24. Electric Force & Field; Gauss' Law

A rod of length $L$ lies along the $y$-axis with its center at the origin. The rod has a nonuniform linear charge density $λ=a|y|$, where a is a constant with the units C/m². Determine the constant a in terms of $L$ and the rod's total charge $Q$.

A thin rod of length L and total charge Q has the nonuniform linear charge distribution $\lambda \left(x\right)={\lambda }_{0}x/L$, where x is measured from the rod's left end. What is ${\lambda }_0$ in terms of Q and L?

FIGURE EX24.2 shows a cross section of two concentric spheres. The inner sphere has a negative charge. The outer sphere has a positive charge larger in magnitude than the charge on the inner sphere. Draw this figure on your paper, then draw electric field vectors showing the shape of the electric field.

The electric field is constant over each face of the tetrahedron shown in FIGURE EX24.4. Does the box contain positive charge, negative charge, or no charge? Explain.

The three parallel planes of charge shown in FIGURE P24.44 have surface charge densities ─ ½ η , η , and ─ ½ η. Find the electric fields $\overrightarrow{E_A}$ to $\overrightarrow{E_D}$ in regions A to D. The upward direction is the + y-direction.

Charges $q_1=-4Q$ and $q_2=+2Q$ are located at $\text{𝓍}=-a$ and $\text{𝓍}=+a$, respectively. What is the net electric flux through a sphere of radius $2a$ centered (a) at the origin and (b) at $\text{𝓍}=2a$?

A Geiger counter is used to detect charged particles emitted by radioactive nuclei. It consists of a thin, positively charged central wire of radius Rₐ surrounded by a concentric conducting cylinder of radius Rᵦ with an equal negative charge (Fig. 23–57). The charge per unit length on the inner wire is λ (units C/m). The interior space between wire and cylinder is filled with low-pressure inert gas. Charged particles ionize some of these gas atoms; the resulting free electrons are attracted toward the positive central wire. If the radial electric field is strong enough, the freed electrons gain enough energy to ionize other atoms, causing an “avalanche” of electrons to strike the central wire, generating an electric “signal.” Find the expression for the electric field between the wire and the cylinder, and (b) show that the potential difference between Rₐ and Rᵦ is Vₐ - Vᵦ = ( λ / 2π∊₀ ) ln( Rᵦ/Rₐ) .

An infinite slab of charge is centered in the xy-plane. It has charge density $\rho ={\rho }_0{e}^{-\mid z\mid /z_e}$, where ρ₀ and z₀ are constants. This is a charge density that decreases exponentially as you move away from z = 0 in either the positive or negative direction. Find the electric field strength at distance z from the center of the slab.
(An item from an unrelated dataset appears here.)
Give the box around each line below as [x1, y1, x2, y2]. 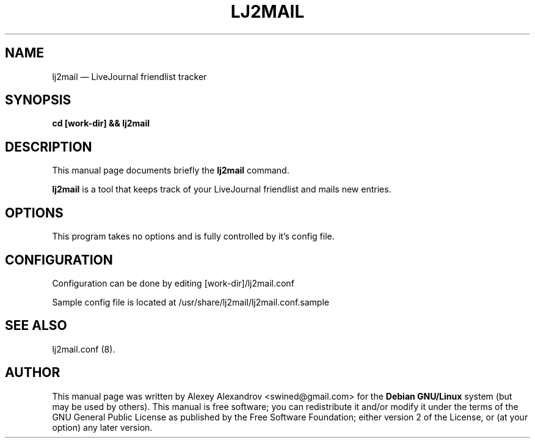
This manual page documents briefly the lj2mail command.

A sphere of radius R has total charge Q. The volume charge density (C/m³) within the sphere is p(r) = C/r², where C is a constant to be determined. Use Gauss’s law to find an expression for the electric field strength E inside the sphere, r ≤ R, in terms of Q and R.

An infinite cylinder of radius R has a linear charge density λ. The volume charge density (C/m³) within the cylinder (r ≤ R) is $p\left(r\right)=r{p}_0/R$, where p₀ is a constant to be determined. Use Gauss’s law to find an expression for the electric field strength E inside the cylinder, r ≤ R, in terms of λ and R.